Commissioner French said when the new coordinator begins work — likely no earlier than February — they’ll be based in Powell.

“We just felt the office here would be a much better fit and there’s somebody here all the time,” he told the fair board.

Renner, who lives in Meeteetse, had split time between the office at the fairgrounds and another at the courthouse in Cody.

She told the Tribune she appreciated the opportunity, but was “really, really relieved” to have left the job.

“I don’t believe that the situation was set up for me to succeed and so ... it’s been very, very stressful for me and I decided ... just to not do that anymore,” she said.

Former Park County Events Coordinator Echo Renner acknowledged this week that she temporarily blocked the popular Kappa Kreative Kraft Fair from renting the fairgrounds on its traditional Saturday-after-Thanksgiving date in 2017.

Renner told the group and the Tribune last week that the new exhibit hall had been booked months earlier by a group she refused to identify.

“We don’t give out information about our renters,” she had told the Tribune.

However, after being pressed in a follow-up interview on Wednesday, Renner admitted she had actually been the one who booked the facility — reserving it with the thought that the county events department could host a craft fair that day.

After 40 years of running the Kappa Kreative Kraft Fair — almost always on the Saturday after Thanksgiving — Beta Sigma Phi Wyoming Laureate Rho decided to step back from the event.

Renner said she initially booked the 2017 date because she didn’t realize Laureate Rho planned to pass the baton.
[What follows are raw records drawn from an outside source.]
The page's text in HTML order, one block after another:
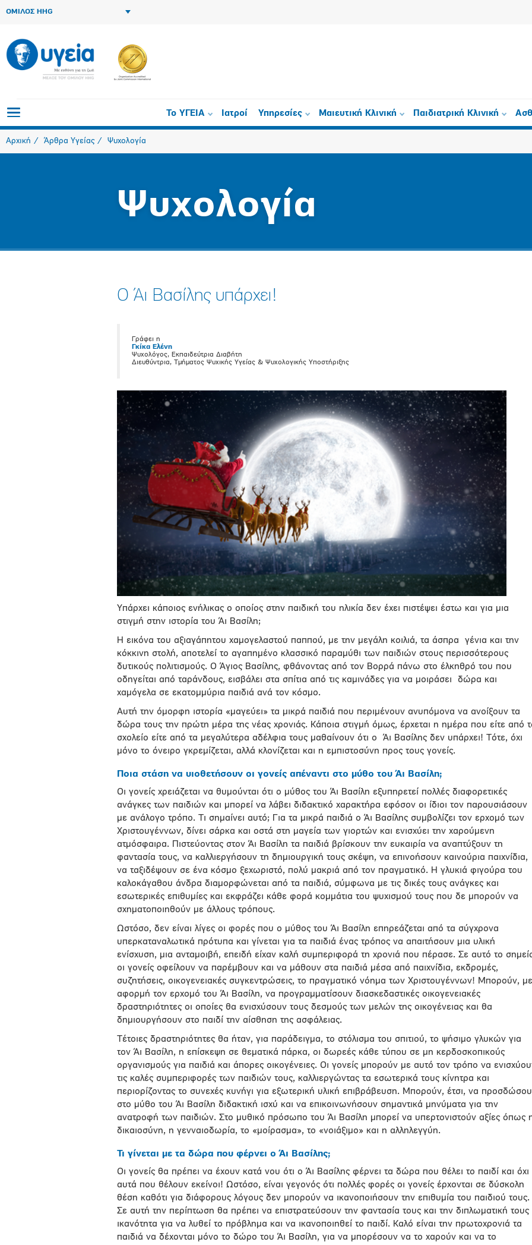
ΟΜΙΛΟΣ HHG
Το ΥΓΕΙΑ Ιατροί Υπηρεσίες Μαιευτική Κλινική Παιδιατρική Κλινική
Αρχική Άρθρα Υγείας Ψυχολογία
Ψυχολογία
Ο Άι Βασίλης υπάρχει!
Γράφει η
Γκίκα Ελένη
Ψυχολόγος, Εκπαιδεύτρια Διαβήτη
Διευθύντρια, Τμήματος Ψυχικής Υγείας & Ψυχολογικής Υποστήριξης
Υπάρχει κάποιος ενήλικας ο οποίος στην παιδική του ηλικία δεν έχει πιστέψει έστω και για μια
στιγμή στην ιστορία του Άι Βασίλη;
Η εικόνα του αξιαγάπητου χαμογελαστού παππού, με την μεγάλη κοιλιά, τα άσπρα γένια και την
κόκκινη στολή, αποτελεί το αγαπημένο κλασσικό παραμύθι των παιδιών στους περισσότερους
δυτικούς πολιτισμούς. Ο Άγιος Βασίλης, φθάνοντας από τον Βορρά πάνω στο έλκηθρό του που
οδηγείται από ταράνδους, εισβάλει στα σπίτια από τις καμινάδες για να μοιράσει δώρα και
χαμόγελα σε εκατομμύρια παιδιά ανά τον κόσμο.
Αυτή την όμορφη ιστορία «μαγεύει» τα μικρά παιδιά που περιμένουν ανυπόμονα να ανοίξουν τα
δώρα τους την πρώτη μέρα της νέας χρονιάς. Κάποια στιγμή όμως, έρχεται η ημέρα που είτε από
σχολείο είτε από τα μεγαλύτερα αδέλφια τους μαθαίνουν ότι ο Άι Βασίλης δεν υπάρχει! Τότε, όχι
μόνο το όνειρο γκρεμίζεται, αλλά κλονίζεται και η εμπιστοσύνη προς τους γονείς.
Ποια στάση να υιοθετήσουν οι γονείς απέναντι στο μύθο του Άι Βασίλη;
Οι γονείς χρειάζεται να θυμούνται ότι ο μύθος του Άι Βασίλη εξυπηρετεί πολλές διαφορετικές
ανάγκες των παιδιών και μπορεί να λάβει διδακτικό χαρακτήρα εφόσον οι ίδιοι τον παρουσιάσουν
με ανάλογο τρόπο. Τι σημαίνει αυτό; Για τα μικρά παιδιά ο Άι Βασίλης συμβολίζει τον ερχομό των
Χριστουγέννων, δίνει σάρκα και οστά στη μαγεία των γιορτών και ενισχύει την χαρούμενη
ατμόσφαιρα. Πιστεύοντας στον Άι Βασίλη τα παιδιά βρίσκουν την ευκαιρία να αναπτύξουν τη
φαντασία τους, να καλλιεργήσουν τη δημιουργική τους σκέψη, να επινοήσουν καινούρια παιχνίδια,
να ταξιδέψουν σε ένα κόσμο ξεχωριστό, πολύ μακριά από τον πραγματικό. Η γλυκιά φιγούρα του
καλοκάγαθου άνδρα διαμορφώνεται από τα παιδιά, σύμφωνα με τις δικές τους ανάγκες και
εσωτερικές επιθυμίες και εκφράζει κάθε φορά κομμάτια του ψυχισμού τους που δε μπορούν να
σχηματοποιηθούν με άλλους τρόπους.
Ωστόσο, δεν είναι λίγες οι φορές που ο μύθος του Άι Βασίλη επηρεάζεται από τα σύγχρονα
υπερκαταναλωτικά πρότυπα και γίνεται για τα παιδιά ένας τρόπος να απαιτήσουν μια υλική
ενίσχυση, μια ανταμοιβή, επειδή είχαν καλή συμπεριφορά τη χρονιά που πέρασε. Σε αυτό το
οι γονείς οφείλουν να παρέμβουν και να μάθουν στα παιδιά μέσα από παιχνίδια, εκδρομές,
συζητήσεις, οικογενειακές συγκεντρώσεις, το πραγματικό νόημα των Χριστουγέννων! Μπορούν, με
αφορμή τον ερχομό του Άι Βασίλη, να προγραμματίσουν διασκεδαστικές οικογενειακές
δραστηριότητες οι οποίες θα ενισχύσουν τους δεσμούς των μελών της οικογένειας και θα
δημιουργήσουν στο παιδί την αίσθηση της ασφάλειας.
Τέτοιες δραστηριότητες θα ήταν, για παράδειγμα, το στόλισμα του σπιτιού, το ψήσιμο γλυκών για
τον Άι Βασίλη, η επίσκεψη σε θεματικά πάρκα, οι δωρεές κάθε τύπου σε μη κερδοσκοπικούς
οργανισμούς για παιδιά και άπορες οικογένειες. Οι γονείς μπορούν με αυτό τον τρόπο να
τις καλές συμπεριφορές των παιδιών τους, καλλιεργώντας τα εσωτερικά τους κίνητρα και
περιορίζοντας το συνεχές κυνήγι για εξωτερική υλική επιβράβευση. Μπορούν, έτσι, να
στο μύθο του Άι Βασίλη διδακτική ισχύ και να επικοινωνήσουν σημαντικά μηνύματα για την
ανατροφή των παιδιών. Στο μυθικό πρόσωπο του Άι Βασίλη μπορεί να υπερτονιστούν αξίες όπως
δικαιοσύνη, η γενναιοδωρία, το «μοίρασμα», το «νοιάξιμο» και η αλληλεγγύη.
Τι γίνεται με τα δώρα που φέρνει ο Άι Βασίλης;
Οι γονείς θα πρέπει να έχουν κατά νου ότι ο Άι Βασίλης φέρνει τα δώρα που θέλει το παιδί και όχι
αυτά που θέλουν εκείνοι! Ωστόσο, είναι γεγονός ότι πολλές φορές οι γονείς έρχονται σε δύσκολη
θέση καθότι για διάφορους λόγους δεν μπορούν να ικανοποιήσουν την επιθυμία του παιδιού τους.
Σε αυτή την περίπτωση θα πρέπει να επιστρατεύσουν την φαντασία τους και την διπλωματική τους
ικανότητα για να λυθεί το πρόβλημα και να ικανοποιηθεί το παιδί. Καλό είναι την πρωτοχρονιά τα
παιδιά να δέχονται μόνο το δώρο του Άι Βασίλη, για να μπορέσουν να το χαρούν και να το

Renner later submitted a proposal for the events department to run the craft fair, but Laureate Rho members picked the Powell Soroptimists instead.

When the Soroptimists asked about reserving the exhibit hall for Nov. 25, 2017, Renner told them the hall was already booked. Group members prepared to switch dates, but were upset.

“I don’t think we anticipated the, you know, the kind of (expletive)-storm, pardon my French, that that was going to be,” Renner said. “And so when it became a big issue, we just said, you know, we’ll let them have it. No big deal.”

Renner said that “we let them know they could have the weekend” and thought that had been done on Wednesday, Dec. 7 — the day before she resigned.

However, Donna Schiltz of Soroptimists of Powell said the organization’s leaders were contacted Monday. Schiltz said they received an email saying the exhibit hall had become available on Nov. 25, 2017, and they could book it if they were still interested.

“It was like Christmas came early,” Schiltz said. “We are going with it the way it is, on that wonderful Saturday after Thanksgiving.”

Schiltz said some vendors called last week and expressed concern about moving the annual craft sale to another weekend.

With the craft sale again scheduled for the traditional day, “we look forward to seamless change now, and just making it a really good craft fair and keeping the traditions that were set before,” she said.